| What you are asked to do |
If a line in the entries below holds the string "true", copy it.

[[ Data in this exercise open ]]

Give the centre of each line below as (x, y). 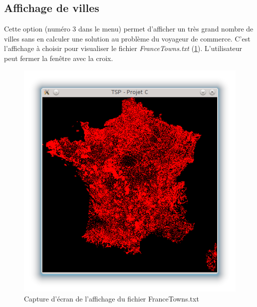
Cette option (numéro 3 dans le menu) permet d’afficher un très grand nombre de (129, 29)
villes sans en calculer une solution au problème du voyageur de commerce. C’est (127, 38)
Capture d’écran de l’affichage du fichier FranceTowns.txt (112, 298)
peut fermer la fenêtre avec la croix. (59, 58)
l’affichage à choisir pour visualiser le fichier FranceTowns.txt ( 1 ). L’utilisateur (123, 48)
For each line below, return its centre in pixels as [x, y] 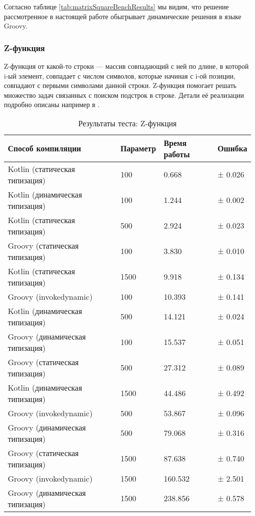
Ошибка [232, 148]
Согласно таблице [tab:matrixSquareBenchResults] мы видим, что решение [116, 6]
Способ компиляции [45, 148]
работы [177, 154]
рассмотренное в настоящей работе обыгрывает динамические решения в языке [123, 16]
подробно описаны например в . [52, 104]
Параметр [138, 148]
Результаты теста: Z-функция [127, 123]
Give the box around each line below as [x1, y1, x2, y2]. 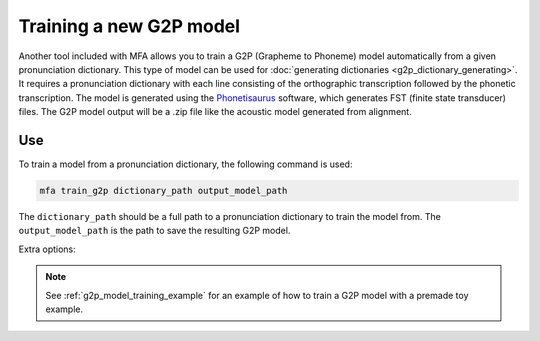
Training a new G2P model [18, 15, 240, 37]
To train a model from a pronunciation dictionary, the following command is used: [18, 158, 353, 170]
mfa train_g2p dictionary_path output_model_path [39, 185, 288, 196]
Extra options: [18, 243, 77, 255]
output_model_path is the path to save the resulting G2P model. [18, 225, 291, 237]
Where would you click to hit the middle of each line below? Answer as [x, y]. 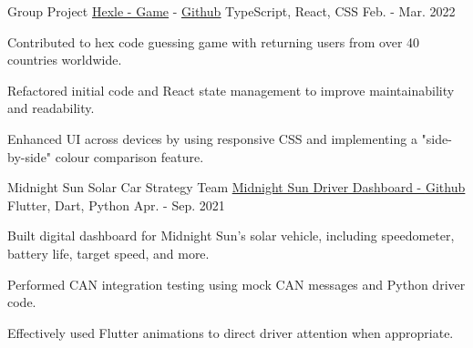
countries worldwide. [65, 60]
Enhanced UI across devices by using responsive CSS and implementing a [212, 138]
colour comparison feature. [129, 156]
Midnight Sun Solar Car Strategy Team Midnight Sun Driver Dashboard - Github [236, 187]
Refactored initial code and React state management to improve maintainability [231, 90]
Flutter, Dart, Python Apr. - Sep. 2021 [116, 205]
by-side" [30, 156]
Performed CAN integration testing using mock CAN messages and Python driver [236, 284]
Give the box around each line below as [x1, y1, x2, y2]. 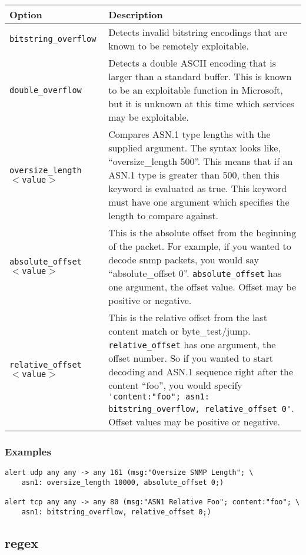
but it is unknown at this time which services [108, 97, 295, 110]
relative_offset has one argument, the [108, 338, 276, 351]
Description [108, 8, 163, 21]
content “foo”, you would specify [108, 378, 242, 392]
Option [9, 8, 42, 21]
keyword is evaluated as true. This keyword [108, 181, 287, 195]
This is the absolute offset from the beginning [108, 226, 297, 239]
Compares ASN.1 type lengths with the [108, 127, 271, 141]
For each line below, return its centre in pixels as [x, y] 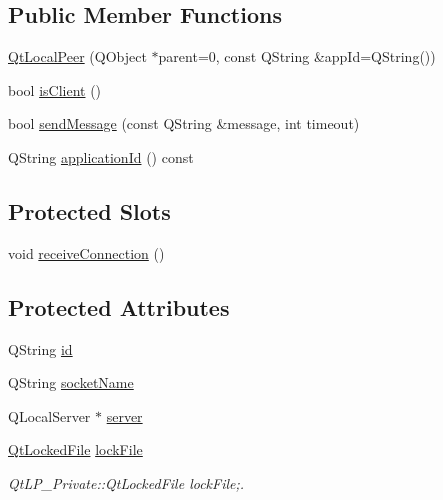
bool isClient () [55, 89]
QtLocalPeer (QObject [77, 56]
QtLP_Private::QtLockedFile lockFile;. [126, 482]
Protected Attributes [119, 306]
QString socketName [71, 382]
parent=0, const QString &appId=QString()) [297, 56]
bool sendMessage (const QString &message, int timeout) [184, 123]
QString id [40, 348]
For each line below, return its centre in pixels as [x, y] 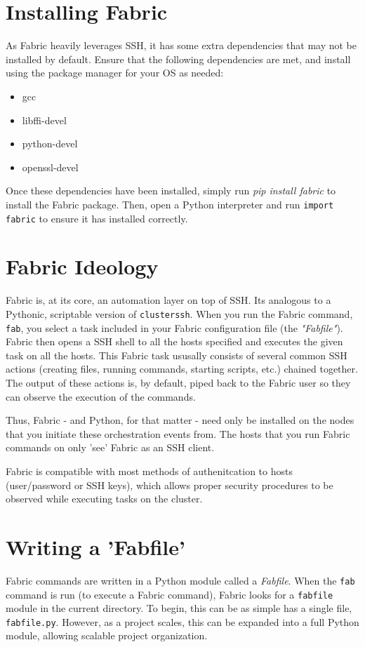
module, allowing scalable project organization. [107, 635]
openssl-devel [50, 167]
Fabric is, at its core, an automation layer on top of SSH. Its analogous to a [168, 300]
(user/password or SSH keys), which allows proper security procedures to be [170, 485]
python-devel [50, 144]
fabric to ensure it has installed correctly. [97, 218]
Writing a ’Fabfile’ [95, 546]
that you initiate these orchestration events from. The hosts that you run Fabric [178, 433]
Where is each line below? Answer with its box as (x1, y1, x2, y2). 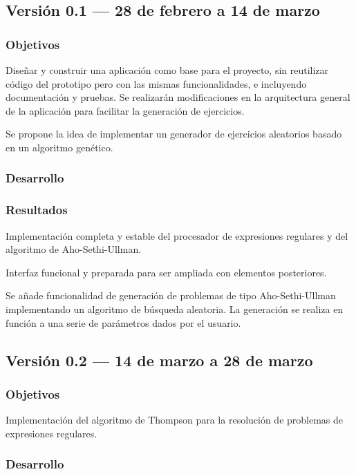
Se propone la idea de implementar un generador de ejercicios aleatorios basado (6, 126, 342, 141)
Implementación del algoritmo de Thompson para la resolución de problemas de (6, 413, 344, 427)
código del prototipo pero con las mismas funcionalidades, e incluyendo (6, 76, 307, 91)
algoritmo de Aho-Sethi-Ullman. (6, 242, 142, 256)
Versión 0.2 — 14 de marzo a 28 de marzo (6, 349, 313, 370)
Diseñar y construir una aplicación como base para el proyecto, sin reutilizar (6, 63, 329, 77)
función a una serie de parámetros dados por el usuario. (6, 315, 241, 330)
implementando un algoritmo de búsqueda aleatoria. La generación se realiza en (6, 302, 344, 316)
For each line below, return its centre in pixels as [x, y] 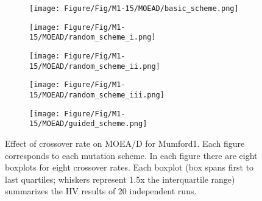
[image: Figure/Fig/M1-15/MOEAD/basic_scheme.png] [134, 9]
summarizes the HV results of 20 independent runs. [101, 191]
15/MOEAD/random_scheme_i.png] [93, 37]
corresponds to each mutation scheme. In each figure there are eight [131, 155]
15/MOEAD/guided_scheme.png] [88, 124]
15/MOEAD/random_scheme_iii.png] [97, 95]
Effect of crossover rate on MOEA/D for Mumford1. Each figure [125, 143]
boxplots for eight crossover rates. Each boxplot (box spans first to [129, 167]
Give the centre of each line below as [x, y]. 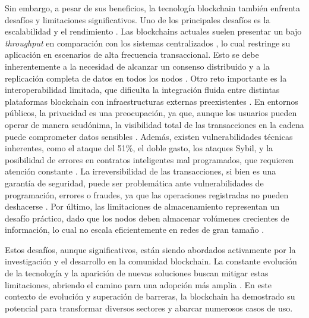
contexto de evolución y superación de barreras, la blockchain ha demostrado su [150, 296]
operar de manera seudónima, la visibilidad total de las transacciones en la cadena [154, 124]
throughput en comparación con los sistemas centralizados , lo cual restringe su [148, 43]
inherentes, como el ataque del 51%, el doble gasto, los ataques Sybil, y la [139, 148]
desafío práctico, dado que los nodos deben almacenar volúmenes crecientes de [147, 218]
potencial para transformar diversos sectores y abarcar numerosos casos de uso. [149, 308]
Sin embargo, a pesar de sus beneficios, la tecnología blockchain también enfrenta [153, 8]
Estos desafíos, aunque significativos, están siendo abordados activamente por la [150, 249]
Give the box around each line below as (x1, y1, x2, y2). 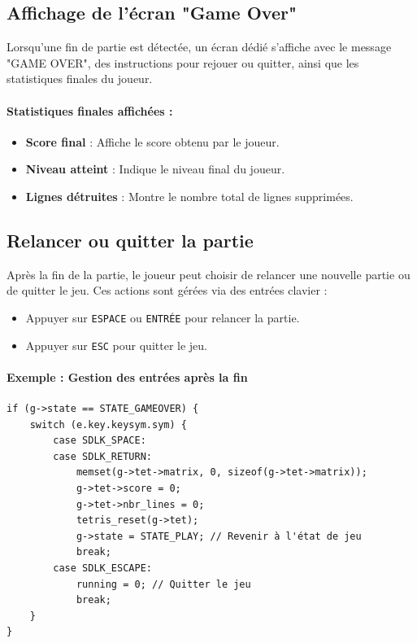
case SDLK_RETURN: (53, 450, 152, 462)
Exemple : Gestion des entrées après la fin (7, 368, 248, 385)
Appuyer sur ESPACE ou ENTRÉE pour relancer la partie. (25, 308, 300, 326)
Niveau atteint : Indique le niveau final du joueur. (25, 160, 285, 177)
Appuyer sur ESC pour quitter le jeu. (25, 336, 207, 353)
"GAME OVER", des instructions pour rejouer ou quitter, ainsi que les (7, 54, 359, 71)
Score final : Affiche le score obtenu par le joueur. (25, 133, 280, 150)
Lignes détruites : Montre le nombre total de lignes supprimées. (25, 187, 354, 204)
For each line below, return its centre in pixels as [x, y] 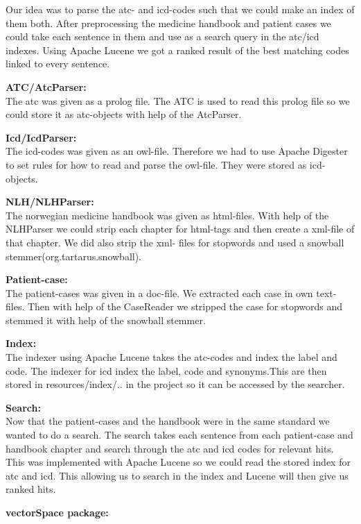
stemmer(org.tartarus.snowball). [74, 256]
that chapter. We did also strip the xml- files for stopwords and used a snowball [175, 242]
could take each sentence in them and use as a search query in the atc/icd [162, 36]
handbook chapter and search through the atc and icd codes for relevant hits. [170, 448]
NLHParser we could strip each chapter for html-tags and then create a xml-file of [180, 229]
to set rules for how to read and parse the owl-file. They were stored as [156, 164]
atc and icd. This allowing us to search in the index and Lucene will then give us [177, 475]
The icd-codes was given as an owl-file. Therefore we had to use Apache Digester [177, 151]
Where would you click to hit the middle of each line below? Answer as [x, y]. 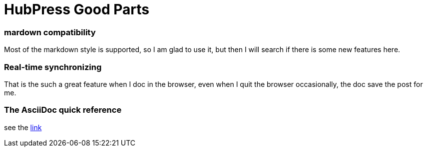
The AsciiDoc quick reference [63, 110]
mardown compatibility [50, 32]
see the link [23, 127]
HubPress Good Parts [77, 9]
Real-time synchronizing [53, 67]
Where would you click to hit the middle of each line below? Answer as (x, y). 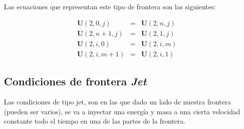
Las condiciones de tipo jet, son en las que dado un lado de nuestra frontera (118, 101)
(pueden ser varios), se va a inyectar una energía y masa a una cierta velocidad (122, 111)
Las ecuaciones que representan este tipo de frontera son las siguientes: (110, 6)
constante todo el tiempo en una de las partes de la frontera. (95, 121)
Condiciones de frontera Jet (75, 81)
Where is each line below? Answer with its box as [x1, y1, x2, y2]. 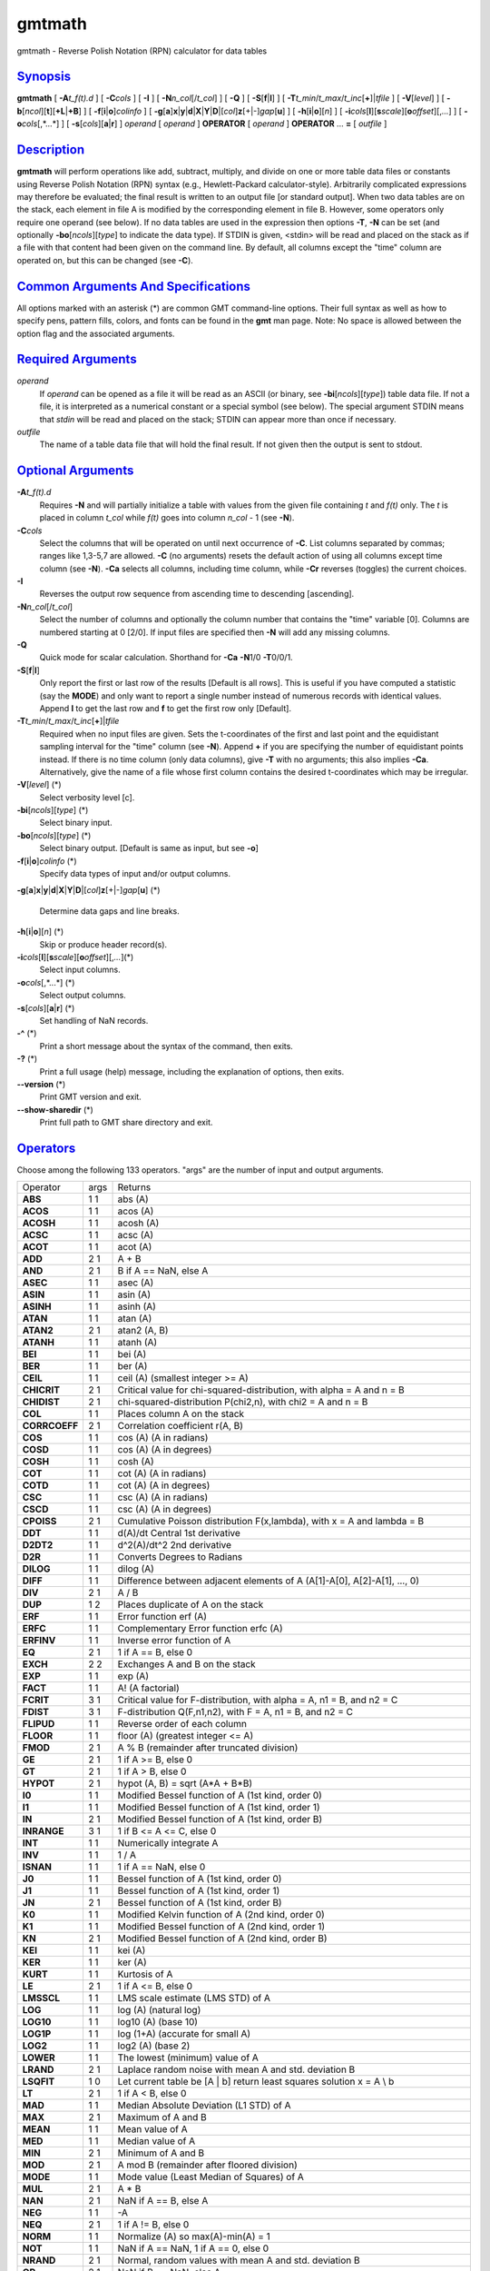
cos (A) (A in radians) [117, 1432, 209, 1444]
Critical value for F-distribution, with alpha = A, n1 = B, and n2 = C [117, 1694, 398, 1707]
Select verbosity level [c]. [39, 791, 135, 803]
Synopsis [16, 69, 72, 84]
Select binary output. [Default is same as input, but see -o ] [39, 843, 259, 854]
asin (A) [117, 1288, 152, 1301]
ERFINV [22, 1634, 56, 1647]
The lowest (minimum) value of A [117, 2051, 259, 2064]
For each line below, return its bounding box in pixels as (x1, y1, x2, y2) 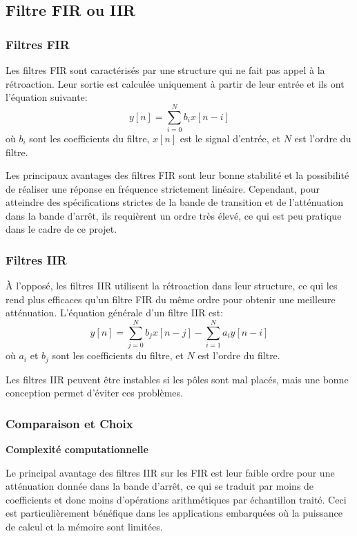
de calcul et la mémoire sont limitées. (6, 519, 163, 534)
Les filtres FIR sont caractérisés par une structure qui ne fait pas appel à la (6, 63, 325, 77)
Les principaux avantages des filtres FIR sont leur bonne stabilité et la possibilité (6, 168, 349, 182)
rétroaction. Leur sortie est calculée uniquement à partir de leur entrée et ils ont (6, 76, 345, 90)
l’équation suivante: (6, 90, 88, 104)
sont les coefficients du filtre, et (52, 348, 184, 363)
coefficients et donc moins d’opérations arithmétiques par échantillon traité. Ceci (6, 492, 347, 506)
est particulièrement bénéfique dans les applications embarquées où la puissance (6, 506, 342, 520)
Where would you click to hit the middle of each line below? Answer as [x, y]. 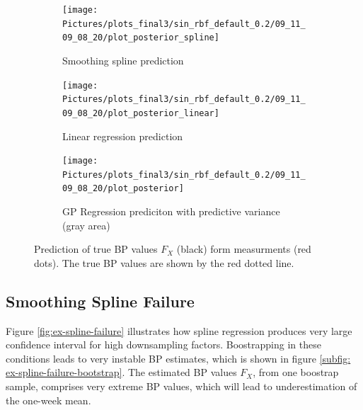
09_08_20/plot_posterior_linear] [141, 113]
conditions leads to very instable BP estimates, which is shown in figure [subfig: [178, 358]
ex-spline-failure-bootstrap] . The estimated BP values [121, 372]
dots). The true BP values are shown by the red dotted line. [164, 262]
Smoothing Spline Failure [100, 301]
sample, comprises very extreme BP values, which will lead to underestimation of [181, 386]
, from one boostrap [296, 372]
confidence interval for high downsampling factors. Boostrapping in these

[[ Data in this exercise closed ]]

| Answer to this problem |
keyword is evaluated as true. This keyword [108, 181, 287, 195]
dots). The true BP values are shown by the red dotted line. [164, 262]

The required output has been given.